Friday, May 8, 2009

What My Clients Are Teaching Me

* No winter lasts forever and no spring skips its turn. Says the Psalmist, “Weeping may remain for a night, but rejoicing comes in the morning.” (Psalm 30:5) Not that crisis is overturned or grief completed literally overnight, but our hope during the dark nights of the soul is that morning will come, that winter must give way to spring. When we lived in West Palm Beach, FL I missed the four seasons. There’s something about the seasonal transitions that reminds you that life reflected in God’s design of nature operates in stages and cycles. Sometimes the only thing we’ve the strength or faith to muster is putting one foot in front of another till we look up one morning and find ourselves in a new day and a new place.

*Couples often get stuck in mutual blame. Mutual finger-pointing and blaming is the byproduct of being more anxious to confess our spouse’s sin than our own. Jesus warned us that it would be hard to see the speck of sawdust in our partner’s eye when we have the Daytona boardwalk protruding from our own cornea. Where I see couples make breakthroughs is the moment when at least one partner acknowledges his/her contribution to the problem. Every couple enters my office convinced that they’re sitting beside the real reason they are in counseling. When a husband and wife both humble themselves and take ownership of their own attitude, behavior, and speech, that is when they break the log jam. Yes, the one in their eyes too.

* Failure is not humbling; grace is humbling. The corresponding shame & guilt from sin or failure deliver humiliation, not humility. It is the experience of grace that truly humbles us.

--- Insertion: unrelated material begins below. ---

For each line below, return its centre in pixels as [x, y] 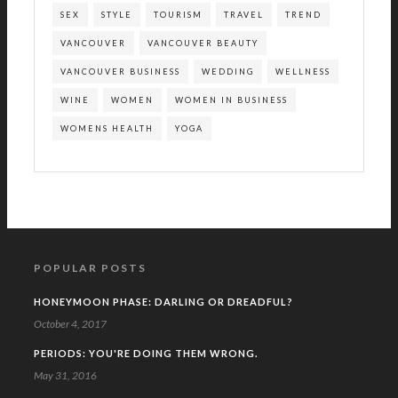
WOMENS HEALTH [107, 129]
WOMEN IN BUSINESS [231, 100]
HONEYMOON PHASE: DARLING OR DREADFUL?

* Most couples have a hot button topic or sensitive issue. This is the place where almost all arguments that last longer than 20 minutes eventually wind up. It’s like the argument has a GPS system and will ultimately find its way to the touchy theme even if it takes the scenic route to do it. The couple’s remarkable ability in this reminds me of those occasional stories of lost dogs who miraculously find their way home despite being misplaced on another continent. This expert navigation skill means there is an unresolved issue and/or an unforgiven grudge. Until it is effectively addressed, it will come out of retirement more often than Brett Favre.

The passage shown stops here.